Exercise directions: Skipping all pictures, print exactly the lines below from the one with "visual is not" through the final line.

(Stored entries)
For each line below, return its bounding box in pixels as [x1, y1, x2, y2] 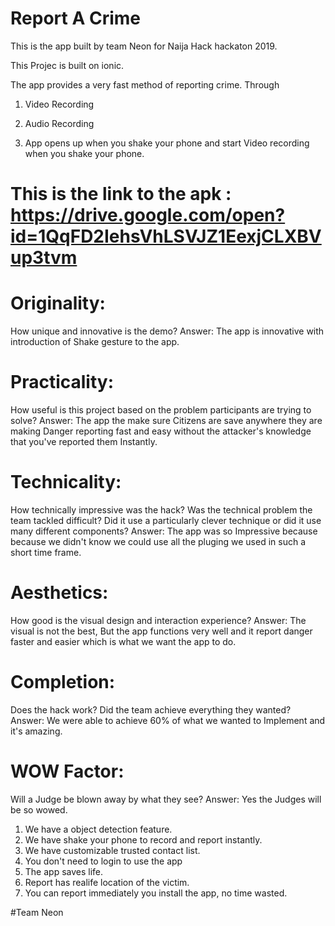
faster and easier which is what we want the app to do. [10, 635, 237, 647]
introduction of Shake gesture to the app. [10, 336, 180, 348]
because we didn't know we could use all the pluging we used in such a [10, 535, 306, 547]
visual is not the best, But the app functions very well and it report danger [10, 625, 313, 637]
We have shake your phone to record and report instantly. [24, 833, 263, 846]
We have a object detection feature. [24, 823, 173, 835]
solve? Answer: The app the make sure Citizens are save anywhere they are [10, 415, 323, 426]
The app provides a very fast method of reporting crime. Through [10, 78, 280, 91]
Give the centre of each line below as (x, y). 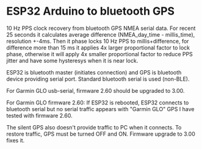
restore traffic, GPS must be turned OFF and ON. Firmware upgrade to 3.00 (101, 134)
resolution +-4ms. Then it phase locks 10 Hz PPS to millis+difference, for (98, 41)
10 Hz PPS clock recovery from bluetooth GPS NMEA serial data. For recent (101, 28)
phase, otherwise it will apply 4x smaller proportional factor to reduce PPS (100, 54)
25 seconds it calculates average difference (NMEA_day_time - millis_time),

Task answer:
visual is not the best, But the app functions very well and it report danger [10, 625, 313, 637]
We have shake your phone to record and report instantly. [24, 833, 263, 846]
We have a object detection feature. [24, 823, 173, 835]
solve? Answer: The app the make sure Citizens are save anywhere they are [10, 415, 323, 426]
The app provides a very fast method of reporting crime. Through [10, 78, 280, 91]
Give the centre of each line below as (x, y). 
restore traffic, GPS must be turned OFF and ON. Firmware upgrade to 3.00 (101, 134)
resolution +-4ms. Then it phase locks 10 Hz PPS to millis+difference, for (98, 41)
10 Hz PPS clock recovery from bluetooth GPS NMEA serial data. For recent (101, 28)
phase, otherwise it will apply 4x smaller proportional factor to reduce PPS (100, 54)
25 seconds it calculates average difference (NMEA_day_time - millis_time),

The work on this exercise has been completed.